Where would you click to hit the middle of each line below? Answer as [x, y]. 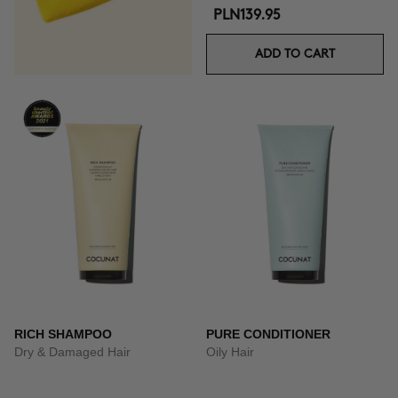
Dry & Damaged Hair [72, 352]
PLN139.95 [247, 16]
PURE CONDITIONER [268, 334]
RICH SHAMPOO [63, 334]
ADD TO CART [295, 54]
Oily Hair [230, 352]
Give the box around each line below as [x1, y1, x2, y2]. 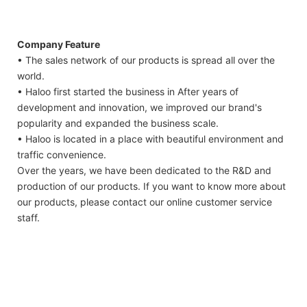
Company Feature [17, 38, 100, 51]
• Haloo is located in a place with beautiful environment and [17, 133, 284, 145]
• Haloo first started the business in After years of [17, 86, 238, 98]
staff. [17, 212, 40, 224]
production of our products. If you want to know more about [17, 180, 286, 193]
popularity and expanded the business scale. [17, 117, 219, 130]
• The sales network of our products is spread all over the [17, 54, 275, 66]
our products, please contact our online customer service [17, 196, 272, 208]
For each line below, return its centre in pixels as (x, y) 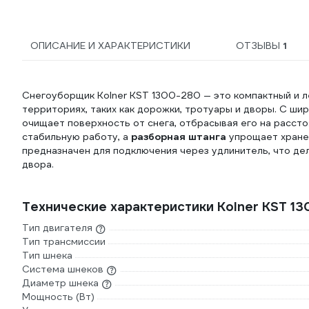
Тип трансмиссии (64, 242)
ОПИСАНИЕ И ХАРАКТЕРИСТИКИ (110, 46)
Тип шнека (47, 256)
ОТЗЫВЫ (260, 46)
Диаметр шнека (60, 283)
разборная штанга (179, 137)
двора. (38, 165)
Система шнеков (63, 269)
—————
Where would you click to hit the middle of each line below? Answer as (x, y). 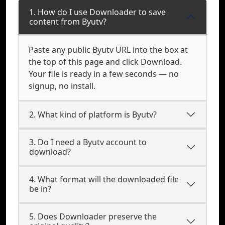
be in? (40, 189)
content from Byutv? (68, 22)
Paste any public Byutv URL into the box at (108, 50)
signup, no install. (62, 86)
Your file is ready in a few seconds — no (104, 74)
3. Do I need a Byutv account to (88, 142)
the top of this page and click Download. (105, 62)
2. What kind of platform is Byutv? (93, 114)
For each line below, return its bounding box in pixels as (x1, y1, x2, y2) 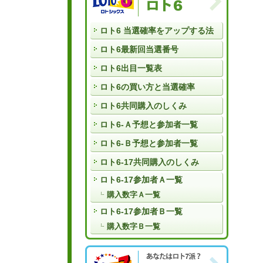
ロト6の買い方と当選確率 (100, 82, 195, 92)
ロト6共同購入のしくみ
—————
◆ BRIEF: From the line holding "Answer as (x, y)." to the line holding "ロト6共同購入のしくみ", both included, retype the entries above exactly and drop the pictures.

◆ RESPONSE TO THIS TASK:
Where would you click to hit the middle of each line below? Answer as (x, y). 
be in? (40, 189)
content from Byutv? (68, 22)
Paste any public Byutv URL into the box at (108, 50)
signup, no install. (62, 86)
Your file is ready in a few seconds — no (104, 74)
3. Do I need a Byutv account to (88, 142)
the top of this page and click Download. (105, 62)
2. What kind of platform is Byutv? (93, 114)
For each line below, return its bounding box in pixels as (x1, y1, x2, y2) 
ロト6の買い方と当選確率 (100, 82, 195, 92)
ロト6共同購入のしくみ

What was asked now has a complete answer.